Neural encoding manifolds for the output cells of the mouse retina.  Note the clusters of neurons, which are retinal ganglion cells of the same types. Credit: Dr. Luciano Dyballa, (Assistant Professor of Computer Science), IE University, Madrid.
 
Neural encoding manifolds for the cells of the mouse primary visual cortex.  Note that the manifold is completely smooth and continuous, with no clusters of neurons like those of the retina.  We explore how visual information is so dramatically transformed. Credit: Dr. Luciano Dyballa, (Assistant Professor of Computer Science), IE University, Madrid.
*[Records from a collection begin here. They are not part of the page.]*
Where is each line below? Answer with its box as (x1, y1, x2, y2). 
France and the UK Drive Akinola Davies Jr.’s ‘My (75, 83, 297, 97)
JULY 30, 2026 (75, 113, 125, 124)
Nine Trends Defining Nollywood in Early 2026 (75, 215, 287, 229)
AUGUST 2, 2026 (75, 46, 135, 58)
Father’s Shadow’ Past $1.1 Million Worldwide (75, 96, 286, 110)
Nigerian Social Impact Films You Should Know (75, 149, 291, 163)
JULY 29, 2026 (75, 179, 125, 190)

Your recent work has demonstrated multimodal signals even in primary sensory cortical areas. Do you think there are limits to this multimodal potential?
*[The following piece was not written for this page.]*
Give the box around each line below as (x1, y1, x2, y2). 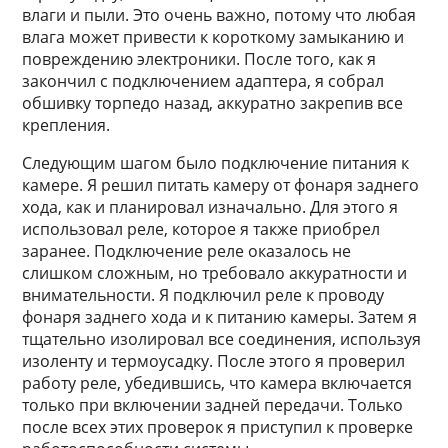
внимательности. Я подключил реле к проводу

Yes, I think there are limits. Our experiments are designed to show significant effects.  But just because something is statistically significant doesn’t mean it necessarily matters to the animal. I am confident that our demonstration of a high-gain state in the visual cortex is real and operates in naïve animals.  But in highly trained animals, the entire brain can become engaged in a task.

Ultimately, I think the future lies in studying natural behaviour in freely moving animals. That’s where we’ll get the most accurate picture of how the brain really works.

Photo of Michael Stryker smiling

About Michael Stryker

Michael Stryker studied at Deep Springs College and the University of Michigan, where he earned a B.A. in philosophy with a minor in mathematics and worked in the laboratory of James Olds. He earned the Ph.D. in Peter Schiller's laboratory at M.I.T. in 1975, followed by postdoctoral research with David Hubel and Torsten Wiesel at the Harvard Medical School. He joined the Physiology Department and nascent neuroscience program at UCSF as an assistant professor in 1978, holds the W.F. Ganong Chair of Physiology at UCSF, and serves on the Board of Directors of the Allen Institute. He has been honoured by the W. Alden Spencer Prize from Columbia, the Ralph W. Gerard Prize from the Society for Neuroscience, and by election to the American Academy of Arts and Sciences and the U.S. National Academy of Sciences.  

His laboratory’s research focuses on the role of neural activity in the development and plasticity of precise connections within the central nervous system. Most of his work has been on the visual system, in recent years on the visual cortex of the mouse. Current experiments seek to understand the cellular and neural circuit mechanisms of activity-dependent cortical plasticity, the interactions between neural activity and molecular cues in the formation of cortical maps, the difference between the limited plasticity in the adult brain and the much greater plasticity during critical periods in early life, and novel mathematical means for understanding cortical coding. His experiments take advantage of transgenic mice and optical as well as electrical approaches for recording from and labelling and perturbing connections of specific cells.